Machine Learning, Deep Learning, and Optimization Techniques for Transportation 2021View this Special Issue
Matching Transportation Ontologies with Word2Vec and Alignment Extraction Algorithm
The development of intelligent transportation systems (ITSs) faces the challenge of integrating data from multiple unrelated sources. As one of the core technologies of knowledge integration in ITS, an ontology typically provides a normative definition of transportation domain that can be used as a reference for information integration. However, due to the subjectivity of domain experts, a concept may be expressed in multiple ways, yielding the ontology heterogeneity problem.
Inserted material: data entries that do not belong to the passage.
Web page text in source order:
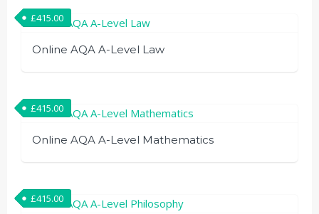
Online AQA A-Level Law
£415.00
Online AQA A-Level Mathematics
£415.00
£415.00
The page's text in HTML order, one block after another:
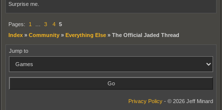
Surprise me.
Pages: 1 3 4 5
Index » Community » Everything Else » The Official Jaded Thread
Jump to
Privacy Policy - © 2026 Jeff Minard
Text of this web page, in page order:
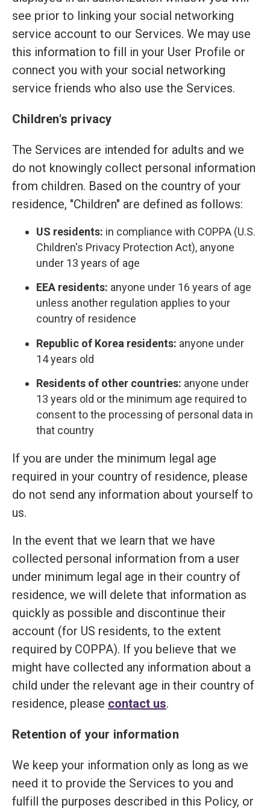
see prior to linking your social networking
service account to our Services. We may use
this information to fill in your User Profile or
connect you with your social networking
service friends who also use the Services.
Children's privacy
The Services are intended for adults and we
do not knowingly collect personal information
from children. Based on the country of your
residence, "Children" are defined as follows:
US residents: in compliance with COPPA (U.S.
Children's Privacy Protection Act), anyone
under 13 years of age
EEA residents: anyone under 16 years of age
unless another regulation applies to your
country of residence
Republic of Korea residents: anyone under
14 years old
Residents of other countries: anyone under
13 years old or the minimum age required to
consent to the processing of personal data in
that country
If you are under the minimum legal age
required in your country of residence, please
do not send any information about yourself to
us.
In the event that we learn that we have
collected personal information from a user
under minimum legal age in their country of
residence, we will delete that information as
quickly as possible and discontinue their
account (for US residents, to the extent
required by COPPA). If you believe that we
might have collected any information about a
child under the relevant age in their country of
residence, please contact us.
Retention of your information
We keep your information only as long as we
need it to provide the Services to you and
fulfill the purposes described in this Policy, or

Ontology matching (OM) is an effective method of addressing it, which is of help to further realize the mutual communication between the ontology-based ITSs. In this work, we first propose to use Word2Vec to model the entities in vector space and calculate their similarity values. Then, a stable marriage-based alignment extraction algorithm is presented to determine high-quality alignment. In the experiment, the performance of the proposal is tested by using the benchmark track of OAEI and real transportation ontologies. The experimental results show that our approach is able to obtain higher quality alignment results than OAEI’s participants and other state-of-the-art ontology matching techniques.
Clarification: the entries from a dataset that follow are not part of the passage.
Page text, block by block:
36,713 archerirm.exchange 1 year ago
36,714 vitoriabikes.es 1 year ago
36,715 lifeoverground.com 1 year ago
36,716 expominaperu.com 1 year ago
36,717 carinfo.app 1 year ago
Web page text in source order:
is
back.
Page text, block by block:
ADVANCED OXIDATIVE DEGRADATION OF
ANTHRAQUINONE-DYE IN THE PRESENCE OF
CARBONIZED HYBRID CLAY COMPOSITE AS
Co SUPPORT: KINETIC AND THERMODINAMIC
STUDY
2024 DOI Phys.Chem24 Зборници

Data in the transportation domain are complex and varied [1–3]. These data come from a variety of data collection methods such as traffic sensors, surveys, and devices . Therefore, the development of intelligent transportation systems (ITSs) faces the challenge of integrating data from multiple unrelated sources [5–7]. These data are semantically imprecise, conceptually ambiguous, and informative. As one of the core technologies of knowledge integration in ITS, an ontology typically provides a formal and normative definition of domain knowledge [8–10]. They enable collaboration between ontology-based ITSs by defining related concepts in the domain and the relationships between concepts . However, due to the subjectivity of domain experts, the notion of a concept might be expressed in multiple ways [11, 12]. In order to achieve mutual communication between ontology-based ITSs, it is important to determine the logical relationships between heterogeneous ontologies . Ontology matching (OM) is an important technique to solve the problem of semantic heterogeneity [14, 15], which is dedicated to discovering correspondences between related entities (e.g., classes and properties) in different ontologies . For this reason, it is effective to use ontology matching techniques to solve the existing semantic heterogeneity of transport ontologies.
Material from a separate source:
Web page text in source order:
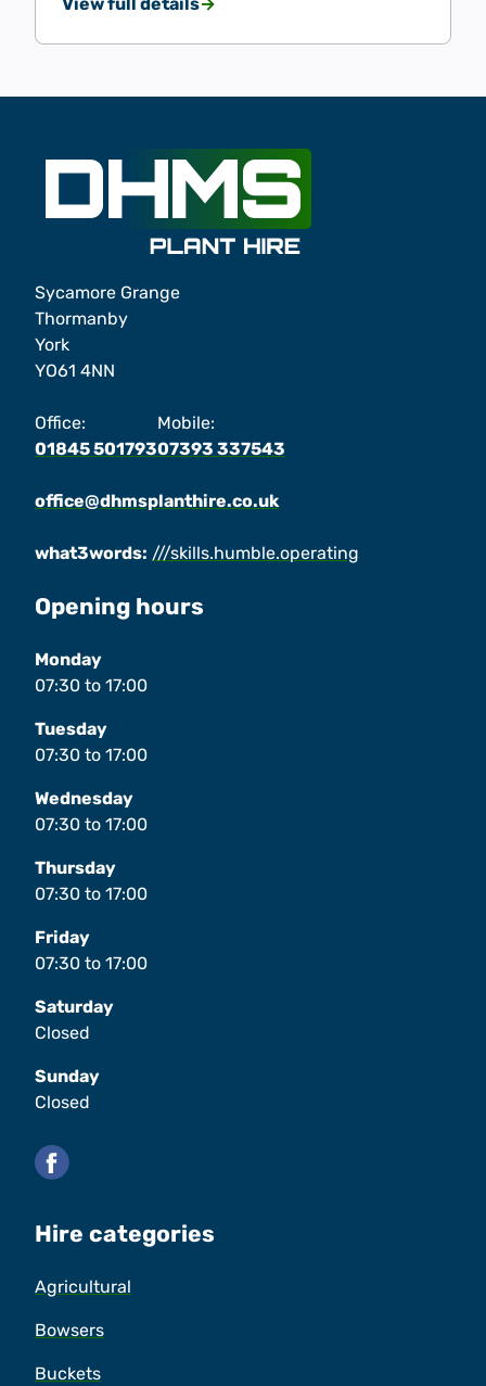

In recent years, researchers have proposed a large number of ontology alignment strategies and developed various semiautomated or automated ontology matching systems [17–19]. However, the existing ontology matching schemes have many drawbacks: the matcher's poor ontology similarity calculation, inefficient extraction of ontology mapping results, etc. To address these drawbacks, we first propose to use Word2Vec  to model the entities in vector space, calculate their similarity values, and use Wikipedia training data to improve the model’s generalizability and the alignment's quality. Moreover, a stable marriage-based ontology extraction algorithm is presented to improve the quality of alignment.
The rest content of this article is as follows. In Section 2, we briefly describe the application of the ontology matching to transportation data. Section 3 presents ontology and ontology matching in detail. In Section 4, we develop an ontology matching system using the Word2Vec model. We propose Word2Vec-based similarity measure and stable marriage-based ontology extraction algorithm in Sections 5 and 6. In Section 7, experimental results and analysis are described. Finally, conclusion and future work are provided in Section 8.
2. Related Work
Ontology matching is well suited to solve the problems arising from semantic ambiguity and large data volume in transportation data [21–23]. Benvenuti et al.  integrated Transmodel ontologies and KPIOnto to facilitate the study of public road monitoring systems. The Transmodel is a reference data model about the European public transport information system that represents traffic ontologies and their relationships. Bermejo et al. , in order to avoid the use of a central decision point in a traffic network, proposed to treat each vehicle as an ontology that gives it reasoning capabilities. In emergency traffic control, each vehicle in the proposed system is a decision point that considers the state and location of neighboring vehicles and collaborates with them to reach consensus in real time. Overall, ontology provides a prescriptive approach to the development of knowledge in the transportation domain that can support integrated information in a variety of ways. Standardization efforts in transportation can be greatly assisted by the ontology engineering approach.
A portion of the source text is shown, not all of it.